Adur and Worthing, Eastbourne and Lewes and Chichester (examples of the latter’s register and a typical objection is shown below.

We have also looked at a few larger cities outside Sussex including Cambridge and Bath. All these authorities provide full details on the website and also full access to the hard copy files at the planning office.

We have been unable to find any planning authority that has chosen to use Data Regulations to make the process so secretive.

Compare the planning process that now exists in Brighton to a pre-computer age.  We were heavily involved in the opposition to a proposed high-rise development next to Preston Road Viaduct in 2003.  The planning officers and committee agreed that individual letters from householders living in the area were of high importance.

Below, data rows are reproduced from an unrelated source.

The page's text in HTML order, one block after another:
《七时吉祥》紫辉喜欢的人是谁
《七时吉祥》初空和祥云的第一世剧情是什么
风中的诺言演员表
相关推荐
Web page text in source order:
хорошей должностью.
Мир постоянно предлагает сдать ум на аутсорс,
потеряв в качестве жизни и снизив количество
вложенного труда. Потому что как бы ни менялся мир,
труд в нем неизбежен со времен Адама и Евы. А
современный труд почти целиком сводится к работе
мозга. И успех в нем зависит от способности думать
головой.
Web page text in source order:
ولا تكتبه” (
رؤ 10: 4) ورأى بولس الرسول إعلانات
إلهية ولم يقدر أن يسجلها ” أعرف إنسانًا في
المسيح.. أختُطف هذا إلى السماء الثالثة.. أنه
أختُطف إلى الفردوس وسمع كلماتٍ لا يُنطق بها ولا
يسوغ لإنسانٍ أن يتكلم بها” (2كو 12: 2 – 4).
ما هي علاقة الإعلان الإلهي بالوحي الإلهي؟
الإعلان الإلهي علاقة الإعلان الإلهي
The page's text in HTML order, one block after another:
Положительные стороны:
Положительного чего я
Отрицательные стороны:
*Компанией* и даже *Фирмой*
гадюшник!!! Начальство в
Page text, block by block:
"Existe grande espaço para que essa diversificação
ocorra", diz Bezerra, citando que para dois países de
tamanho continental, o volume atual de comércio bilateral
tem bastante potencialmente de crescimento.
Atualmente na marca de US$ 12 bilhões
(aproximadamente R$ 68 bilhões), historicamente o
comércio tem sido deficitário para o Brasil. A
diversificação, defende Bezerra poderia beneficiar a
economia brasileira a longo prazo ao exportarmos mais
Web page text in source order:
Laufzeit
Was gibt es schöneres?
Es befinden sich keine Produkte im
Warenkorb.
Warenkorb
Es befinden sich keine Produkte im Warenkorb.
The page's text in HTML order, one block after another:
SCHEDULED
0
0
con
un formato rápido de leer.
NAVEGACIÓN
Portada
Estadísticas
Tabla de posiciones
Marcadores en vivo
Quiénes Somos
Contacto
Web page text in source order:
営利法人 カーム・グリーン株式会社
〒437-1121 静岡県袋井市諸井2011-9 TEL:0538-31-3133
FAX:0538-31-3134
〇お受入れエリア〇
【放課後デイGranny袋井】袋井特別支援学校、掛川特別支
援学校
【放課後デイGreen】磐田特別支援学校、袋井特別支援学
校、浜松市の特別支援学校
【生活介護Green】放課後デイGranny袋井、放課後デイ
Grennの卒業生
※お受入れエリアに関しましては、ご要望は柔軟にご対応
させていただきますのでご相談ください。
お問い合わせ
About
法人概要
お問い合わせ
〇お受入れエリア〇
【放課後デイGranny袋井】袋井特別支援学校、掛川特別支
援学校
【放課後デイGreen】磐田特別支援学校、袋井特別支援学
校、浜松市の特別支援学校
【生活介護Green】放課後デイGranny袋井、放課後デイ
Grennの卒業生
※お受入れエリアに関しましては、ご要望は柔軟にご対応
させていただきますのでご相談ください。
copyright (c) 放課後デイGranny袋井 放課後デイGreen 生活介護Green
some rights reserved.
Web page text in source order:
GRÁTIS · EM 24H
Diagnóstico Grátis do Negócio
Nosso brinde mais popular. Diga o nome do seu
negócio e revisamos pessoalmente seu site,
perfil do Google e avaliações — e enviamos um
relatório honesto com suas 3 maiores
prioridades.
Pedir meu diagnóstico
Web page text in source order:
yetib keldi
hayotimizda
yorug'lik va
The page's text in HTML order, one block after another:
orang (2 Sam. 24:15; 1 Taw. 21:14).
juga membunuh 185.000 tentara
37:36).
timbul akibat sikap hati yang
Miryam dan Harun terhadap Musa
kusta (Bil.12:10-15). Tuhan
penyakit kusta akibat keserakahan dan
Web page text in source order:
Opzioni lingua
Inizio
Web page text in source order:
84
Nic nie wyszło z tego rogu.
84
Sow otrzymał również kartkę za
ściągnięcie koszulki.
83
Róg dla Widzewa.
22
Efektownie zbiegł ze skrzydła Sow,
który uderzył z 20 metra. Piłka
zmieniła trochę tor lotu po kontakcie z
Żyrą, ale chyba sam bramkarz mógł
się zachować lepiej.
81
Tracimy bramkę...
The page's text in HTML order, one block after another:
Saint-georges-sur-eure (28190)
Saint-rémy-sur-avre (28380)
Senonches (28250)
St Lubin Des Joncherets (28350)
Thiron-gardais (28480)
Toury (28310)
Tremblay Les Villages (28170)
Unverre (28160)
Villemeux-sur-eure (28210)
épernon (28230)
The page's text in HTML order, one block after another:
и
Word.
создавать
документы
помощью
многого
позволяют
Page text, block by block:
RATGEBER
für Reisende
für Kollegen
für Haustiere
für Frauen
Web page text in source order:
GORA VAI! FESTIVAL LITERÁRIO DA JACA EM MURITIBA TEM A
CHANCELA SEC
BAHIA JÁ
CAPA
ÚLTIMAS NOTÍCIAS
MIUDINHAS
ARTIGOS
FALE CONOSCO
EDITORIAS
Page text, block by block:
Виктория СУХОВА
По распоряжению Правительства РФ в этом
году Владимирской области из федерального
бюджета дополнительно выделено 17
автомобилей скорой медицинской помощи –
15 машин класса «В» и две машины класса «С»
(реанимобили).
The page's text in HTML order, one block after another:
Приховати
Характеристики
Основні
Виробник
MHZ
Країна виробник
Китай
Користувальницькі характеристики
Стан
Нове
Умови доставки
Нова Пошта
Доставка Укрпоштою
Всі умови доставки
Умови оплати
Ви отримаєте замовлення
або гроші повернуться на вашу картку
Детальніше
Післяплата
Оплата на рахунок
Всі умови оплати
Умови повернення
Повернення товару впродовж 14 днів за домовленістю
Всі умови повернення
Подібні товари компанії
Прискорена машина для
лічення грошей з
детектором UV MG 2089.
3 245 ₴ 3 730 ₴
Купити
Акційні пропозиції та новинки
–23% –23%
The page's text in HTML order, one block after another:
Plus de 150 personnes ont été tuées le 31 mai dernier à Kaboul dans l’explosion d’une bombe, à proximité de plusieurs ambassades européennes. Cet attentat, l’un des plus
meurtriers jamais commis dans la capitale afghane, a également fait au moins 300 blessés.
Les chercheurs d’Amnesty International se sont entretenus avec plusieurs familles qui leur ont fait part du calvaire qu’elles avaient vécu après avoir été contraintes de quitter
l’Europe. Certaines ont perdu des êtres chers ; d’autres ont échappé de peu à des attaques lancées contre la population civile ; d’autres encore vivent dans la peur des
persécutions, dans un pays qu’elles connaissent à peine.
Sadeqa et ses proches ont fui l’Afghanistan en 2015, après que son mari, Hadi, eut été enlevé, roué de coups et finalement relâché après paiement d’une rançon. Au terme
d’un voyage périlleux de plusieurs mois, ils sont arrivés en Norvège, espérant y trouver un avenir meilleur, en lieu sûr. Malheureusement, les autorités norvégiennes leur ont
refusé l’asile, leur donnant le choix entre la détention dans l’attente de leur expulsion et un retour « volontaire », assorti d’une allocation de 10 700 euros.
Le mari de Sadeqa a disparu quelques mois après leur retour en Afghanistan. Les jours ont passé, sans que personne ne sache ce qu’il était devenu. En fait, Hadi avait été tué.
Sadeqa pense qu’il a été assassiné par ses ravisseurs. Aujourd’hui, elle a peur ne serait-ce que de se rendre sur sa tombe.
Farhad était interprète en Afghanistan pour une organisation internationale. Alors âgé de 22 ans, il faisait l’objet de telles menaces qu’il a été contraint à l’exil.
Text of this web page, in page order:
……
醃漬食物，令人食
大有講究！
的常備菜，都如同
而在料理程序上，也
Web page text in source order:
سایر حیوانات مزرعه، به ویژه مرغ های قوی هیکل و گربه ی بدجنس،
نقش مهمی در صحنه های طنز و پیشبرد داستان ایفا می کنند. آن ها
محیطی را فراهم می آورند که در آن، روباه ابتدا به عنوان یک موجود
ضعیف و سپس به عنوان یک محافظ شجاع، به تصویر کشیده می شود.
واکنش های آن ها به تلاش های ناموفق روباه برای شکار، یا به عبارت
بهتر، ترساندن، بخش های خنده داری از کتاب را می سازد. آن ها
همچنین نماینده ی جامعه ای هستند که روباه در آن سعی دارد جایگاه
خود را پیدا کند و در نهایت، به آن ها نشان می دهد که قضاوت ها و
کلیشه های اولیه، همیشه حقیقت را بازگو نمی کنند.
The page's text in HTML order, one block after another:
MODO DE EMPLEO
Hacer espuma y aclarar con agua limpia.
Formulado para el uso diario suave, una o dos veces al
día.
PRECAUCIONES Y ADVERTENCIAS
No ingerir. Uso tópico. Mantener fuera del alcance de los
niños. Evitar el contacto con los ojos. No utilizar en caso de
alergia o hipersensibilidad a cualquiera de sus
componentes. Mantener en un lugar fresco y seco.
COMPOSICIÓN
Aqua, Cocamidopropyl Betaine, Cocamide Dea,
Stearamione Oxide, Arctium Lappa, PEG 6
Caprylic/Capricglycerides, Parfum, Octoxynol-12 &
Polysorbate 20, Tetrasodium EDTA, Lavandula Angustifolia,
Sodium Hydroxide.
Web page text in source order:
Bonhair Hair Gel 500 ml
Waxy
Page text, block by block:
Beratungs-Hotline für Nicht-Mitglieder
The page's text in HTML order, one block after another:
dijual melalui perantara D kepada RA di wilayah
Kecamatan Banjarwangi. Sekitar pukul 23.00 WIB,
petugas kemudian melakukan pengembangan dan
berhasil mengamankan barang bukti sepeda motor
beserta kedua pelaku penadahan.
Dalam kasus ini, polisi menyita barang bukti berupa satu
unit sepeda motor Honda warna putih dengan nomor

They would be an essential part of the consideration of the planning application. Petitions were of lower status, as were the pre-written postcards that the developer encouraged local shop owners to submit.  Around 250 letters objecting to the scheme were submitted which played a critical part in the consideration of the application.  The application was eventually withdrawn because of public pressure.

It is extremely concerning and frankly wrong for 15 years later the role of residents now to be so diminished and for such secrecy now to be part of the planning process.  The current situation is unacceptable and needs to be urgently reviewed. All it does is obstruct democracy.

The whole issue raises a number of important questions.  Here are ten for starters:

  1. The current redaction process raises important conflicting issues – which comes first – the importance of individual privacy or transparency, honesty and the public interest?
  2. Why does Brighton & Hove City Council interpret the General Data Protection Regulation (GDPR), differently from other local authorities?
  3. Does the Council agree that redaction of names and addresses of those who comment or object to planning applications could lead to abuse of the process by developers or applicants organising campaigns in favour of applications?
  4. Does the Council agree that comments lodged by developers on behalf of the public risks giving a false picture of the level of support for an application, particularly when any adverse comments are not lodged?
  5. Why does the Council describe some objections as ‘comments’ not ‘objections’?
  6. Why is the Council’s redaction policy inconsistent? – see the examples above of how redaction of the Brighton Society’s objections differs – sometimes it is completely redacted, other times it is partially redacted.
  7. Does the Council agree that it would be in the public interest that the objections of amenity societies (such as the Brighton Society), should not be redacted?
  8. If so, then why does it attempt to redact our logos, our address and the signatory of the objection?
  9. Why does it not redact the names, addresses and signatories of official bodies, such as Historic England, Natural England, the Police Authority, the Highways Authority, the Heritage Team etc etc.?
  10. “GDPR, if implemented correctly in the right spirit, will help councils to foster the public trust in the way they work” – extract from the Guide to GDPR for Local Government.  Does the Council really think that its current redaction policy achieves that aim?  And if so, why?

We have written with our concerns and the ten questions listed above to Tracey Hill, Chair of the Planning committee and Liz Hobden,  Head of Planning.  We have received the following reply from the Head of Planning:

“I’ve passed your information on to the Team Managers and we are looking to clarify the level of redaction required and will get back to you.”

So the can is down the road somewhere.